- Born: Vedashree Khadilkar 10 October 1980 (age 45)
- Occupation: Singer
- Instruments: Actress, Singer
- Years active: 2000–present

= Vedashree Oke =

Vedashree Oke is an Indian actress and playback singer in the Marathi film industry. She has sung in Marathi. She was a part of musical program Sa Re Ga Ma Pa in the year 1997.

==Childhood and Education==
Vedashree is from a musical family and her father Madhav Khadilkar and mother Asha Khadilkar are also well known Marathi singers. She has an MA in music with a gold medal.

==Career==
She was a part of Sangeet Natak (Musical Drama) Kaviraj Jaidev which was the winning drama in Rajya Natya Spardha in Sangli, Maharashtra. She has performed in Katyar Kaljat Ghusli which is a musical play directed by Subodh Bhave. The play was supported by renowned theatre and musical artists among which were Rahul Deshpande, Mahesh Kale, Subodh Bhave, Dipti Mate and many more. She played a vital part in the play "Naman Natavara" on a regional television channel ETV Marathi.
Acted is Marathi movie Pushapak Viman directed by Vaibhav Chinchalkar with the cast Subodh Bhave, Mohan Agashe.

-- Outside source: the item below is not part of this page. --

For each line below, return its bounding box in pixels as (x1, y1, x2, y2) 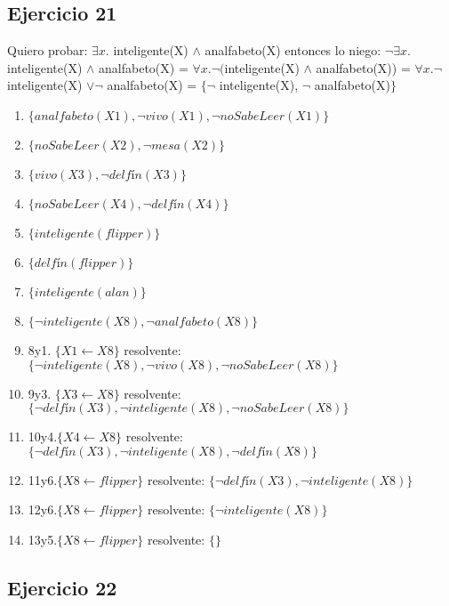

She was signed as a playback singer for the blockbuster movie series Timepass 2 which was directed by Ravi Jadhav.
She has been working in Smt. Sulochanadevi Singhania School, Thane as a Music Teacher in the cultural faculty since 2011.
She is the director of 'Asha khadilkar academy of performing arts'.

==Playback singer==
- Timepass
- Timepass 2
Serials
Agnihitra 2 Title song
Swarajyarakshak sambhaji Ovi

==Awards==
- 'Navadurga Puraskar' for outstanding work in Music and acting by Anand charitable trust

==Personal Details==
Her husband Aditya Oke and father-in-law Vidyadhar Oke play the harmonium, while her mother-in-law Bhagyashree Oke is a kathak dancer. Her mother Asha Khadilkar performs Indian (Hindustani) classical, semi-classical and devotional music including Natya Sangeet. Her father is a graduate of NSD (National School Of Drama) New Delhi and has directed a drama called "Anadi Me Anant Me" which is based on the life of Vinayak Damodar Savarkar.